━━━━━ Given information

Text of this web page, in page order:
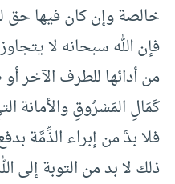
خالصة وإن كان فيها حق
فإن الله سبحانه لا
من أدائها للطرف الآخر
كَمَالِ المَسْرُوقِ والأمانة
فلا بدَّ من إبراء الذِّمَّة
ذلك لا بد من التوبة إلى
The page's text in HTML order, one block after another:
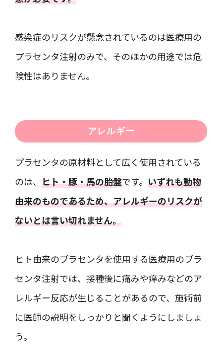
感染症のリスクが懸念されているのは医療用の
プラセンタ注射のみで、そのほかの用途では危
険性はありません。
アレルギー
プラセンタの原材料として広く使用されている
のは、 ヒト・豚・馬の胎盤です。 いずれも動物
由来のものであるため、アレルギーのリスクが
ないとは言い切れません。
ヒト由来のプラセンタを使用する医療用のプラ
センタ注射では、接種後に痛みや痒みなどのア
レルギー反応が生じることがあるので、施術前
に医師の説明をしっかりと聞くようにしましょ
う。
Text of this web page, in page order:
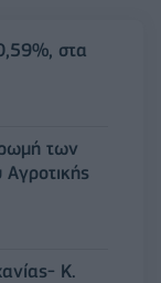
στα
των
Κ.
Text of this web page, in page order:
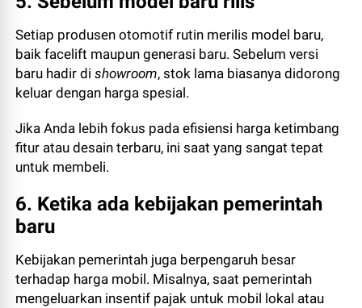
Setiap produsen otomotif rutin merilis model baru,
baik facelift maupun generasi baru. Sebelum versi
baru hadir dishowroom, stok lama biasanya didorong
keluar dengan harga spesial.
Jika Anda lebih fokus pada efisiensi harga ketimbang
fitur atau desain terbaru, ini saat yang sangat tepat
untuk membeli.
6. Ketika ada kebijakan pemerintah
baru
Kebijakan pemerintah juga berpengaruh besar
terhadap harga mobil. Misalnya, saat pemerintah
mengeluarkan insentif pajak untuk mobil lokal atau

━━━━━━━━━━

Task instructions:
Go through the entries above and copy each line with "saat" in it.

Final answer:
fitur atau desain terbaru, ini saat yang sangat tepat
terhadap harga mobil. Misalnya, saat pemerintah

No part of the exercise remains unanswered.